Jeannala attend que le four devienne bien chaud, et puis elle dit :
- Oh là là dame sorcière, j'étions trop petite, je ne saurions vérifier si l'poêle étaisse ben chaud.
(Quoi? C'est pas comme ça qu'ils parlaient dans les temps anciens?)
Du coup la sorcière tombe en plein dans le piège qu'on a vu venir gros comme une maison (de pain d'épice, ha ha!) et elle dit à Jeannala :
- Poussez-t'y, la vilaine, j'allois y vérifier par moi-même la chaudure de cey feu.
(J'adore parler comme ça.)
La sorcière se penche vers le poêle, et là Jeannala la pousse un bon coup et l'immole dans le four sus-nommé. (Fallait y penser.)
Tout heureuse, elle court délivrer son frère, et ils repartent de chez la sorcière avec son trésor (mais d'où sort-il celui-là?). Encore une fois comme dans tous les contes de fées, on ne sait pas trop comment ils rentrent chez eux, vu qu'à la base ils étaient perdus et que c'est pas en restant trois semaines dans une cabane de pain d'épice que tu acquiers magiquement un sens de l'orientation (quoique...il faudrait faire le test pour le prouver).
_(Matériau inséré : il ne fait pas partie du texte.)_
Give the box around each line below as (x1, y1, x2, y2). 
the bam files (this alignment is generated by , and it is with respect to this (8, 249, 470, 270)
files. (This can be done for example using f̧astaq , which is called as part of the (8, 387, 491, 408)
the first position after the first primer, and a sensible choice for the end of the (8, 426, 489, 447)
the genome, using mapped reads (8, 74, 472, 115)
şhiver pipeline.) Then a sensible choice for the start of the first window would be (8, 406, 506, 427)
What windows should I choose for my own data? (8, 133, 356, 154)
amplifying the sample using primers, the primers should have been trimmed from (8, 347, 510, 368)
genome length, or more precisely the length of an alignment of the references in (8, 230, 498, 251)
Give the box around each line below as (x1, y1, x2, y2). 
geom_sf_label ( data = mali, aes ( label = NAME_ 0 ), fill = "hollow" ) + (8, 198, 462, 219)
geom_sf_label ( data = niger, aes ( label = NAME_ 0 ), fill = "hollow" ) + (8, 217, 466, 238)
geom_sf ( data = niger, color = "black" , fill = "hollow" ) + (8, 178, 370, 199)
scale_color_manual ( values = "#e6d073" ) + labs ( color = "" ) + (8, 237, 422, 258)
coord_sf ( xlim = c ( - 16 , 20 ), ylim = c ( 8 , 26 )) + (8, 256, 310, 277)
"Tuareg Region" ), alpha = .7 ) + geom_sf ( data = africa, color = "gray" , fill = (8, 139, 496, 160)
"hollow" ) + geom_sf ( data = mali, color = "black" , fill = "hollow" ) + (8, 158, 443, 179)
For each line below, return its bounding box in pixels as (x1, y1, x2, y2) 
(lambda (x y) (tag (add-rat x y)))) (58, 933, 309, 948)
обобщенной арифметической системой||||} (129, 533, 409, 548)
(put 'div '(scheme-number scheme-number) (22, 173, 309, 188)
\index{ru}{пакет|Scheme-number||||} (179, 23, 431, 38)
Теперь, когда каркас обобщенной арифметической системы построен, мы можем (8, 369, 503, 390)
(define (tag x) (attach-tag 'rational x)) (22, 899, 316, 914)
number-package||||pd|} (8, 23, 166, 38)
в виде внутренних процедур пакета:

Quoi qu'il en soit, ils rentrent chez eux (Seppala sans doute un peu essoufflé) et ils sont accueillis par leurs parents avec des larmes et des cris de joie.
Ce qui rend ma version de l'histoire beaucoup plus crédible; laissez-moi vous rappeler que dans l'autre version, ils essayent de les perdre DEUX FOIS, alors pourquoi être heureux quand les enfants reviennent?
(Je penche pour la solution évidente : 1) ils sont heureux à la vue du fric, pas des enfants 2) maintenant que Seppala est gros, ils peuvent le manger.)
Voilà, c'est la fin de l'histoire de Jeannala et Seppala. J'espère qu'elle vous aura donné envie de manger du pain d'épice et des mandarines (pour ma part, j'en suis à ma deuxième boîte de Schoko-Lebkuchen).